Looking Out For Other's Good Name

December 13, 2004

Adding insult to injury. In the free-wheeling political season we’ve just endured, we were subjected to more than the usual vitriolic attacks and disparaging characterizations. To win, politicians go for the dirt, the mud-slinging and the political jugular. This activity is dignified by the term "negative campaigning."

Bashing is another term we use to describe rude and destructive attacks. According to the dictionary, to bash is to strike a heavy, crushing blow. Both sides use innuendo, rumors or actual past misconduct to discredit their opponents. Every uttered statement and vote is examined for defect or inconsistency. It goes beyond the public record.

The private lives of politicians - their youth, their careers, their marriages, their children, their flaws - are subject to scrutiny. It is justified as the "character" issue.

"Fate never wounds more deeply the generous heart, that when a blockhead’s insult points the dart." -Samuel Johnson

Who among us could stand up to that kind of unrelenting scrutiny? Or would want to? How many of the good and honorable people elected to high office have private regrets about the public service they perform? How many privately feel, "I want my life back," when their daily lives are filled with demanding schedules and the constant glare of media attention?

"A fair reputation is a plant delicate in its nature, and by no means rapid in its growth. It will not shoot up in the night, like the gourd of the prophet, but like the gourd, it may perish in the night." - Jeremy Taylor

The media gives air time and space to publish or broadcast the sordid and the sensational. Sensationalism boosts ratings and sells copy. In the name of reporting the news, the media bombards us with graphic accounts of human misconduct, greed, violence and sexual crimes. Insulting remarks between business, political and athletic opponents spice up the news.

"There are two modes of establishing our reputation: to be praised by honest men, and to be abused by rogues. It is best, however to secure the former, because it will be invariably accompanied by the latter." - Caleb Colton

Actual injuries can be atoned for and forgiven. Insults and disrespectful judgments are more pernicious. They attack and lower self-esteem to the point where the victim struggles to disbelieve the accusations.

"The greater part of mankind are more sensitive to contemptuous language than to unjust acts; they can less easily bear insult than wrong." - Plutarch

How much bashing do we do? How willing are we to bash a neighbor, a family member, a public servant, a country or another race?

Protecting instead of harming. An antidote for bashing is charity; not the charity of giving to the poor, but the charity with which we treat each other's good name.

"He that tears away another’s good name tears his flesh from his bones, and by letting him live gives him only a cruel opportunity of feeling his misery, of burying his better part and surviving himself." - Robert South

Marvin J. Ashton, a religious leader, gave the following commentary: "Perhaps the greatest charity comes when we are kind to each other, when we don't judge or categorize someone else, when we simply give each other the benefit of the doubt or remain quiet.

"Charity is refusing to take advantage of another's weakness and being willing to forgive someone who has hurt us. Charity is expecting the best of each other.
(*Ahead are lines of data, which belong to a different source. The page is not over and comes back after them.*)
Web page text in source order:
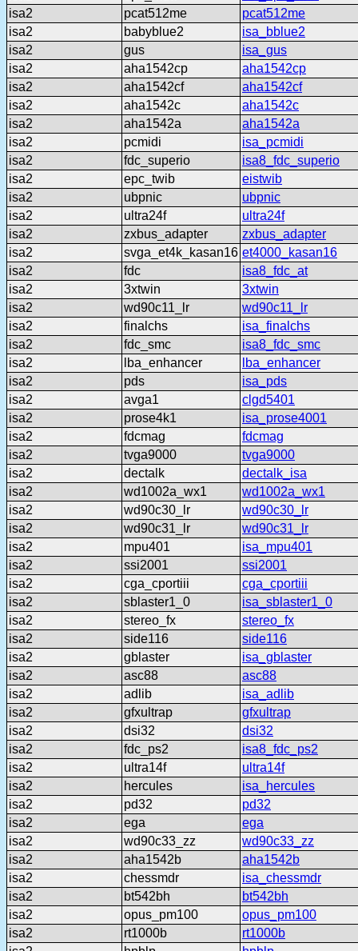
isa2
pcat512me
pcat512me
isa2
babyblue2
isa_bblue2
isa2
gus
isa_gus
isa2
aha1542cp
aha1542cp
isa2
aha1542cf
aha1542cf
isa2
aha1542c
aha1542c
isa2
aha1542a
aha1542a
isa2
pcmidi
isa_pcmidi
isa2
fdc_superio
isa8_fdc_superio
isa2
epc_twib
eistwib
isa2
ubpnic
ubpnic
isa2
ultra24f
ultra24f
isa2
zxbus_adapter
zxbus_adapter
isa2
svga_et4k_kasan16 et4000_kasan16
isa2
fdc
isa8_fdc_at
isa2
3xtwin
3xtwin
isa2
wd90c11_lr
wd90c11_lr
isa2
finalchs
isa_finalchs
isa2
fdc_smc
isa8_fdc_smc
isa2
lba_enhancer
lba_enhancer
isa2
pds
isa_pds
isa2
avga1
clgd5401
isa2
prose4k1
isa_prose4001
isa2
fdcmag
fdcmag
isa2
tvga9000
tvga9000
isa2
dectalk
dectalk_isa
isa2
wd1002a_wx1
wd1002a_wx1
isa2
wd90c30_lr
wd90c30_lr
isa2
wd90c31_lr
wd90c31_lr
isa2
mpu401
isa_mpu401
isa2
ssi2001
ssi2001
isa2
cga_cportiii
cga_cportiii
isa2
sblaster1_0
isa_sblaster1_0
isa2
stereo_fx
stereo_fx
isa2
side116
side116
isa2
gblaster
isa_gblaster
isa2
asc88
asc88
isa2
adlib
isa_adlib
isa2
gfxultrap
gfxultrap
isa2
dsi32
dsi32
isa2
fdc_ps2
isa8_fdc_ps2
isa2
ultra14f
ultra14f
isa2
hercules
isa_hercules
isa2
pd32
pd32
isa2
ega
ega
isa2
wd90c33_zz
wd90c33_zz
isa2
aha1542b
aha1542b
isa2
chessmdr
isa_chessmdr
isa2
bt542bh
bt542bh
isa2
opus_pm100
opus_pm100
isa2
rt1000b
rt1000b
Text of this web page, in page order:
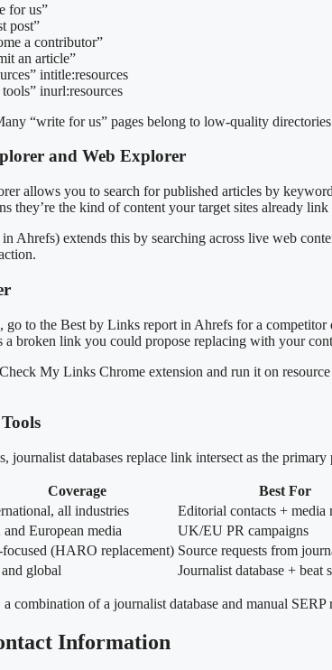
for us”
post”
a contributor”
an article”
intitle:resources
inurl:resources
“write for us” pages belong to low-quality
and Web Explorer
allows you to search for published articles by
they’re the kind of content your target sites already link
Ahrefs) extends this by searching across live web
to the Best by Links report in Ahrefs for a competitor
a broken link you could propose replacing with your
My Links Chrome extension and run it on
journalist databases replace link intersect as the
Coverage
Best For
all industries
Editorial contacts + media
European media
UK/EU PR campaigns
(HARO replacement) Source requests from
global Journalist database + beat
combination of a journalist database and manual
Information

None of us need one more person bashing or pointing out where have failed or fallen short. Most of us are already aware of the areas in which we are weak.

"What each of us need is family, friends, and employers who support us, who have patience to teach us, who believe in us, and who believe we're trying the best we can, in spite of our weaknesses.
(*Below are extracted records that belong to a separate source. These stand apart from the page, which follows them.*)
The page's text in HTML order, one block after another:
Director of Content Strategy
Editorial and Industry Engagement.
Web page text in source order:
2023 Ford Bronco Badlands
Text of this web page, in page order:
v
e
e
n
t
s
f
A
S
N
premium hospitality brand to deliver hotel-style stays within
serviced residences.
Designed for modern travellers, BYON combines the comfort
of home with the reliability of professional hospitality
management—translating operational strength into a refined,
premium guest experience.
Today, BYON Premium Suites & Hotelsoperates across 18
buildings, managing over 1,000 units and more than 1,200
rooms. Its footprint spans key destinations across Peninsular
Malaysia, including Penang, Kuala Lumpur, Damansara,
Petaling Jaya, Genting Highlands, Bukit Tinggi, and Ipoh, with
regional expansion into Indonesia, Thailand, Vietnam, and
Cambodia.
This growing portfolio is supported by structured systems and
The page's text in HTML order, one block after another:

"What ever happened to giving each other the benefit of the doubt? What ever happened to hoping that another person would succeed or achieve? What ever happened to rooting for each other?

"... If we could look into each other's hearts and understand the unique challenges each of us face, I think we would treat each other much more gently, with more love, patience, tolerance and care."

Giving the benefit of doubt. I hope we can, both privately and publicly, refrain from bashing - to be generous in our praise and reluctant in our impulse to criticize. There is more than one point of view. Nobody is perfect. We can communicate with care. The slanderous or insulting comment doesn't aid our cause. Let's be careful with each other's reputations. Let's leave unsaid the wrong thing in the tempting moment.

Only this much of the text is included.